Under its new policy approach, Washington has for the first time committed itself to direct discussions with the military regime about reforms that might enable sanctions to be eased. State Department spokespersons say they have detected more signs of readiness by the regime to engage in such discussions than for a long time. (Interestingly, the early years of the first George W. Bush Administration briefly saw a similar approach tried, and senior Burmese military officers even visited Washington for discussions on Capitol Hill, but influential members of Congress refused to support the Bush Administration policy.) U.S. policy could have pursued this strategy at any time in the past 20 years, but such is the beguiling effect of sanctions that governments imposing them have generally not sought to design more sophisticated measures to achieve policy change, if not regime change.

It was easier for Washington to unveil the new U.S. policy after Burmese opposition leader Aung San Suu Kyi had herself indicated publicly in early September that she was prepared to ‘cooperate with’ the military regime to find a way forward to deal with sanctions.
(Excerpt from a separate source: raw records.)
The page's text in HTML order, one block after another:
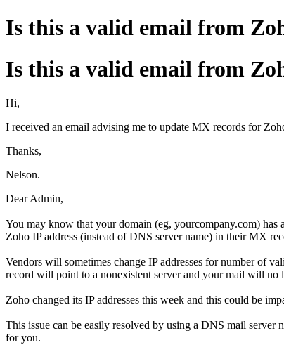
Is this a valid email from
Is this a valid email from
Hi,
I received an email advising me to update MX records for
Thanks,
Nelson.
Dear Admin,
You may know that your domain (eg, yourcompany.com) has
Zoho IP address (instead of DNS server name) in their MX
Vendors will sometimes change IP addresses for number of
record will point to a nonexistent server and your mail will no
Zoho changed its IP addresses this week and this could be
This issue can be easily resolved by using a DNS mail
for you.
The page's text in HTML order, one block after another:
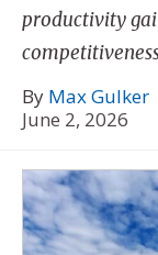
productivity
By Max Gulker
June 2, 2026
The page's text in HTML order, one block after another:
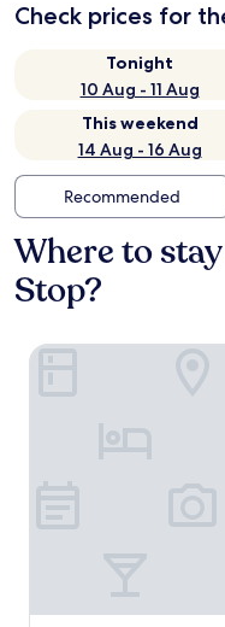
Check prices for
Tonight
10 Aug - 11 Aug
This weekend
14 Aug - 16 Aug
Recommended
Where to
Stop?
Hotel Nerudova 211

This conveniently left little gap between the U.S. Administration and Suu Kyi. It also helped soon afterwards when the U.S. Charge d’Affaires was among the first diplomats allowed to meet Suu Kyi despite her current house arrest.
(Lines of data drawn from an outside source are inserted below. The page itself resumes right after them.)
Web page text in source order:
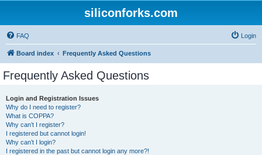
siliconforks.com
FAQ Login
Board index Frequently Asked Questions
Frequently Asked Questions
Login and Registration Issues
Why do I need to register?
What is COPPA?
Why can’t I register?
I registered but cannot login!
Why can’t I login?
I registered in the past but cannot login any more?!

The National League for Democracy spokesman also welcomed the new U.S. policy, although not in fulsome terms. Similarly, the expatriate Burmese democracy movement also did not object to the new U.S. policy, having recently openly recognised the need for new policy approaches. While they take their lead from Suu Kyi, they are not always  attuned to her thinking, sometimes failing to understand the constraints she faces. They can be expected to monitor U.S. policy sharply, looking for early evidence that it is not working.

However, Washington’s change of approach towards Burma has been especially welcomed in Asia. ASEAN had long been discomforted by U.S. policy under Condoleezza Rice of often not attending ASEAN meetings but aggressively confronting the Burmese regime, and George Bush’s public friendship with enemies of the generals. Not unexpectedly, ASEAN countries led by the current ASEAN chair, Thailand, were united in applauding the shift in U.S. policy.
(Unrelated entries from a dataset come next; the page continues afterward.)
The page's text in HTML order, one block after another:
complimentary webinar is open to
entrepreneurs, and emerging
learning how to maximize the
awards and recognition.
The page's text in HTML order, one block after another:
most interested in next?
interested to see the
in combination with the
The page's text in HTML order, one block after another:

Is it likely that the regime will accede to US wishes, or moderate its policies in any significant way? Perhaps surprisingly, the answer to this is a qualified ‘maybe’. Regime resentment is directed not only against U.S. sanctions, but especially against Washington blocking lending to Burma by the international financial institution. So we can expect the generals to look for ways to please Washington. Along with other UN ‘Friends of Burma’, including China and Australia, Washington needs to press for specific but realistic reforms, relating for example to the treatment of political prisoners or the conduct of Burma’s 2010 elections, for which arrangements have still not been announced.

Overall, results may not be quick in coming, will probably not involve major regime concessions to Washington, and may include gestures whose substance remains open to question. These responses may not entirely satisfy Washington, and will almost certainly require more patience than Western political constituencies prefer. Internationally, the pro-democracy movement will not be easily persuaded to give full support to the new U.S. policy, which challenges the democracy movement’s very role. Yet this strategy is probably the only to achieve real and lasting, if gradual, reform.

One response to “Washington changes gears on Burma”

  1. I am very pleased to hear about the slight change in the USA approach to the Burma problem. I am in constant contact with Dr Timothy Laklem, a senior member of the KNU/ KNLA Peace Council and his latest communication this week has shown a greater degree of co-operation by the Burmese Generals with some of the plans the Peace Council have for the Karen people and other Burmese. The Burmese poor are the ones carrying the greatest burden of these sanctions. Lifting the sanctions will not lift them out of poverty but will ease their burden. There are of course many internal struggles to be overcome as well as the external pressures.